If you own your own business, chances are you have much more to track. So how do you do it? Can you offer some advice to all the Keep-Everything and Toss-Everything people out there? How do you decide what to keep and what to toss?

And again, if this bite is too easy for this week, consider heading back and tackling some important ones you don’t want to miss …

Create a Family Purpose Statement

Make a Debt-Free Plan

Wake Up Earlier (Summer is a great–and easy!–time to start this habit!)

Happy weekend! Thanks for reading… 

2 thoughts on “#9 Streamline your receipt system {52 bites}”
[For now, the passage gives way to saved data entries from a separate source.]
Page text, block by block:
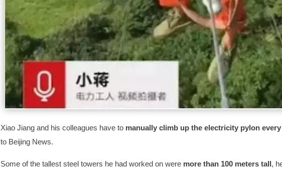
Xiao Jiang and his colleagues have to manually climb up the electricity pylon every
to Beijing News.
Some of the tallest steel towers he had worked on weremore than 100 meters tall,
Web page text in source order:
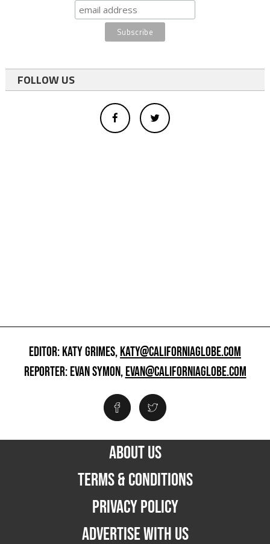
FOLLOW US
EDITOR: KATY GRIMES,KATY@CALIFORNIAGLOBE.COM
REPORTER: EVAN SYMON,EVAN@CALIFORNIAGLOBE.COM
ABOUT US
TERMS & CONDITIONS
PRIVACY POLICY
ADVERTISE WITH US
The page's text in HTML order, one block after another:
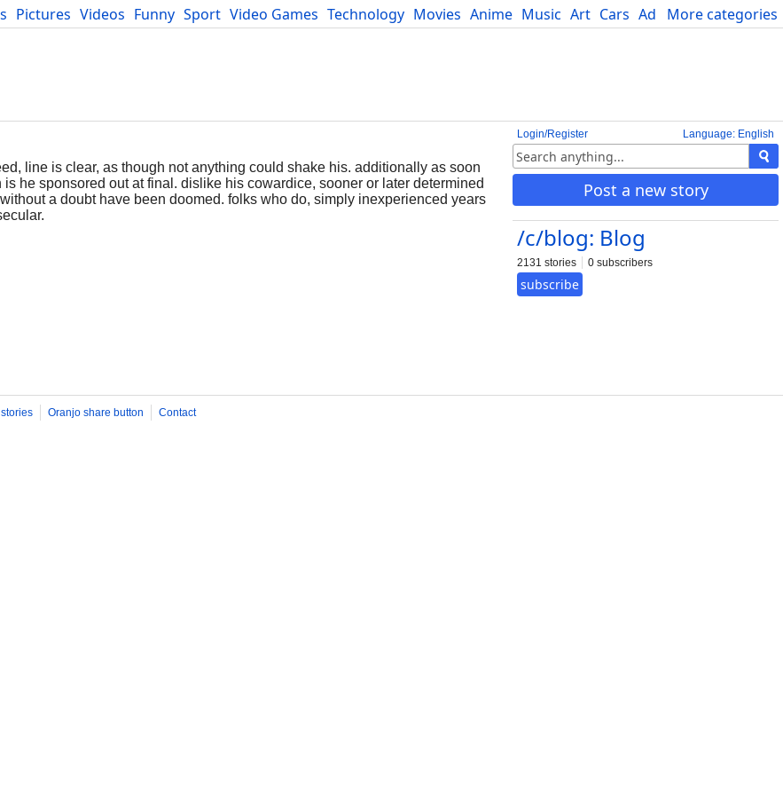
More categories
Pictures Videos Funny Sport Video Games Technology Movies Anime Music Art Cars Advice Science
Blog
Language: English
Login/Register
Post a new story
/c/blog: Blog
2131 stories 0 subscribers
subscribe
line is clear, as though not anything could shake his. additionally as soon
he sponsored out at final. dislike his cowardice, sooner or later determined
a doubt have been doomed. folks who do, simply inexperienced years
Oranjo share button
Contact
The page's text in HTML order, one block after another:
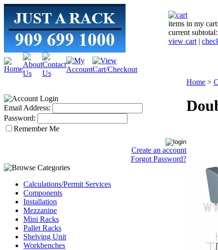
items in my
current
view cart |
Email Address:
Password:
Remember Me
Create an account
Forgot Password?
Calculations/Permit Services
Components
Installation
Mezzanine
Mini Racks
Pallet Racks
Shelving Unit
Workbenches
Home >
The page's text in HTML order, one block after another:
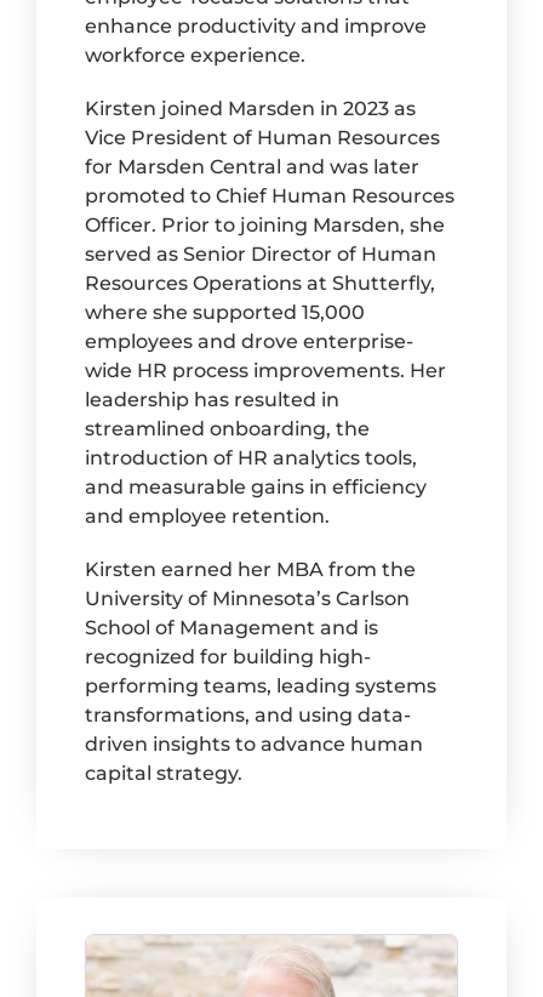
enhance productivity and improve
workforce experience.
Kirsten joined Marsden in 2023 as
Vice President of Human Resources
for Marsden Central and was later
promoted to Chief Human Resources
Officer. Prior to joining Marsden, she
served as Senior Director of Human
Resources Operations at Shutterfly,
where she supported 15,000
employees and drove enterprise-
wide HR process improvements. Her
leadership has resulted in
streamlined onboarding, the
introduction of HR analytics tools,
and measurable gains in efficiency
and employee retention.
Kirsten earned her MBA from the
University of Minnesota’s Carlson
School of Management and is
recognized for building high-
performing teams, leading systems
transformations, and using data-
driven insights to advance human
capital strategy.

  1. This sounds SO familiar. I am a keeper, a sentimental messy. YES I confess.
    I also do the bills so it is hard to know when to throw and when to keep. The other half of my life is the thrower and he pitches with little regard sometimes to sentimental or necessity in keeping. We do work together well somedays.
    I am not a hoarder as in keeping stuff but filiing is not my thing, I throw them in a pile. I know which pile the bills are paid in and the bills to be paid are in. I which pile is my journalling or blog stuff. I know which pile is toss into recycle. Piles of stuff don’t bother me but to be disorganized does bother me.
    I wish there were simpler ways to do all this. I know lots of people pay everything on line which is a new concept for me and has worked well, but the electronic statements are not a choice for some reason having the bill in my hand is more ‘concrete’ to me but in saying that it also adds to the piles of papers.
    For now there is no easy answer.

  2. Have you considered neat receipts?
    I’m not sure if it’s okay for tax purposes, however, I use it to keep track of grocery bills and scan my receipts. I also scan business cards. The flaw is that you have to sit down and spend time scanning. However, after I do that, I recycle them.
    I don’t have a small business so it’s not complicated for me in that way.

    I think we have two keepers in my home but I’m working hard to become the tosser. Passports, other vital docs, and 7 yrs of tax returns is all I want hanging around, yet I have come across high school report cards. ugh!